You guys (US citizens?) hate Harper? 



Steven F said:


> Three facilities by up to five shooters. That's a planned and coordinated attack. I'm very curious as to who is going to claim credit.


 

According to reports, the suspects (from both incidents) were "ISIS sympathizers".


----------



## Munzy (Oct 22, 2014)

Eric1212 said:


> You guys (US citizens?) hate Harper?
> 
> 
> 
> According to reports, the suspects (from both incidents) were "ISIS sympathizers".


Fran is Canadian, personally I do not know whom he is.


----------



## Nick (Oct 22, 2014)

We need to get our asses into Iraq ASAP and eliminate the problem before it grows even larger.


I'm serving in the New Zealand Army and our threat level in the past few weeks has gone up, more police are about, we have more people on 24/7 in camp and there's people on standby to go. It will kick off soon.


----------



## sleddog (Oct 22, 2014)

One gunman, who first shot the soldier at the War Memorial then travelled by car to the parliament buildings. After two volleys of gunfire inside he was shot and killed by security.

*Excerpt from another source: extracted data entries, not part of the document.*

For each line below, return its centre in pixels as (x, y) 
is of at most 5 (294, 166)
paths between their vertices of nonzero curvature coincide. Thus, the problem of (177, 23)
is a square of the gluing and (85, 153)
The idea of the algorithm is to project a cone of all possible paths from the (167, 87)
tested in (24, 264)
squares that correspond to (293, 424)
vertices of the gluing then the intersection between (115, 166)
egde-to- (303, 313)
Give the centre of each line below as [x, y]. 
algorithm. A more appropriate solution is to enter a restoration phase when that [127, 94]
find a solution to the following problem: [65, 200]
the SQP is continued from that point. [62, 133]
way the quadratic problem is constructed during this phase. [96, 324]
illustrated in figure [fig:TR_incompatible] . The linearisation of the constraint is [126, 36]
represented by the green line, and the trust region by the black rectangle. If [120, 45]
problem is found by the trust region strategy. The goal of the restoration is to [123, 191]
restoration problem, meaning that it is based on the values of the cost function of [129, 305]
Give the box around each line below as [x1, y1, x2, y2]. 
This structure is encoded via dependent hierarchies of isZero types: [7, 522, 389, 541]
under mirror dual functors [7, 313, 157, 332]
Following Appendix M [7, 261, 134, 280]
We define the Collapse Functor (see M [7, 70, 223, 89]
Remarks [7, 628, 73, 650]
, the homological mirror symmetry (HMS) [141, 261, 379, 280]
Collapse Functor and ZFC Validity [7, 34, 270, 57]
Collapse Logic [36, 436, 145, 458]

The soldier at the War Memorial was serving honour guard duty. He carried a rifle, but no bullets.


----------



## texteditor (Oct 22, 2014)

Nick said:


> We need to get our asses into Iraq ASAP and eliminate the problem before it grows even larger.

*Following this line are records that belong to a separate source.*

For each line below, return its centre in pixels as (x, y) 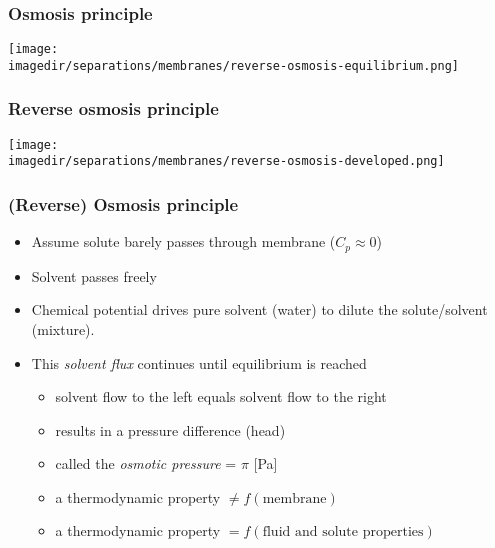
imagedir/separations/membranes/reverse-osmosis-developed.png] (226, 161)
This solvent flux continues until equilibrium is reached (199, 362)
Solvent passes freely (94, 275)
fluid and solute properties (343, 532)
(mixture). (63, 328)
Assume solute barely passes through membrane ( (183, 241)
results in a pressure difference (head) (170, 429)
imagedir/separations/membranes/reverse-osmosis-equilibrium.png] (234, 65)
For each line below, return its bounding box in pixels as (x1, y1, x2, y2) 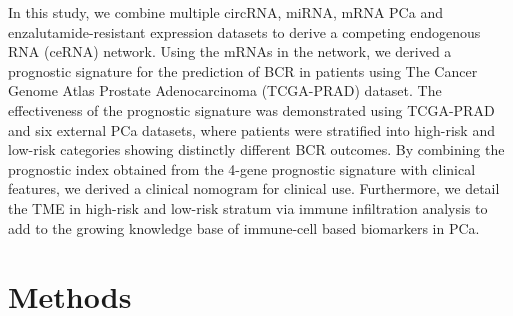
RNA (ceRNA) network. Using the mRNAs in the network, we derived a (8, 41, 452, 62)
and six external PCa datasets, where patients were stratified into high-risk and (8, 119, 495, 140)
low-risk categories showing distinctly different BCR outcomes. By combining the (8, 139, 505, 160)
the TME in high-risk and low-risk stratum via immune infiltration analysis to (8, 197, 488, 218)
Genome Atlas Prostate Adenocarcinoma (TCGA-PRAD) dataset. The (8, 80, 442, 101)
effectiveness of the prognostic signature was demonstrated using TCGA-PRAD (8, 99, 495, 120)
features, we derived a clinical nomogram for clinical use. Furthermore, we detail (8, 178, 500, 199)
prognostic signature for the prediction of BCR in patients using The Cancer (8, 60, 478, 81)
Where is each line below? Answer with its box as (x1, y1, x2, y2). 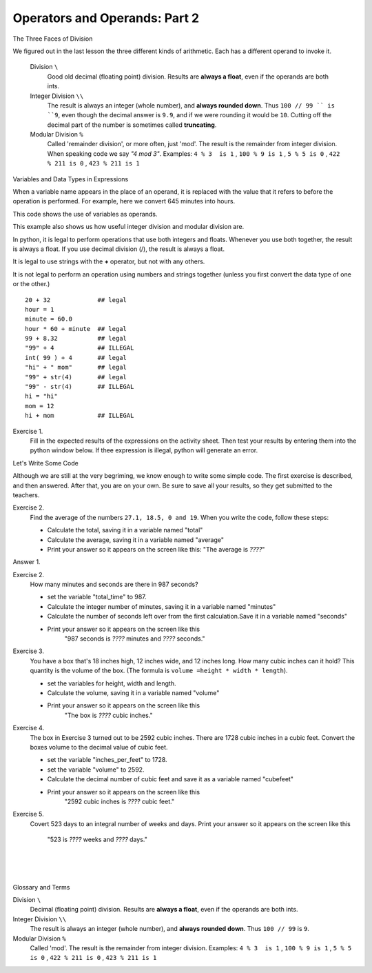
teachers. (12, 490, 40, 499)
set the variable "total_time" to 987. (47, 593, 147, 601)
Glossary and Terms (12, 883, 70, 891)
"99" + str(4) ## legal (25, 373, 127, 381)
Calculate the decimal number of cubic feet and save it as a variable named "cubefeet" (47, 775, 294, 783)
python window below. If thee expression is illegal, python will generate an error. (30, 446, 258, 454)
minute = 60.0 (25, 315, 72, 323)
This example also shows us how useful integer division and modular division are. (12, 223, 245, 231)

We tried this once, and now ISIS exists as a result


----------



## MannDude (Oct 22, 2014)

Are they claiming this is ISIS related? Haven't been able to keep up with it, been a busy day. Jeeze, the things a group can do with financial aid and weapons from America and our allies.

This is completely messed up. I'd expect new 'anti-terror' laws to be passed in Canada within the next month or so, a Canadian Patriot Act, if you will.

Will read more about it later.


----------



## Nick (Oct 22, 2014)

texteditor said:


> We tried this once, and now ISIS exists as a result


We got out before the job was done.


----------



## AndrewM (Oct 22, 2014)

Nick said:


> We got out before the job was done.


Didn't Obama release the "now" leader of ISIS from prison in 2009?


----------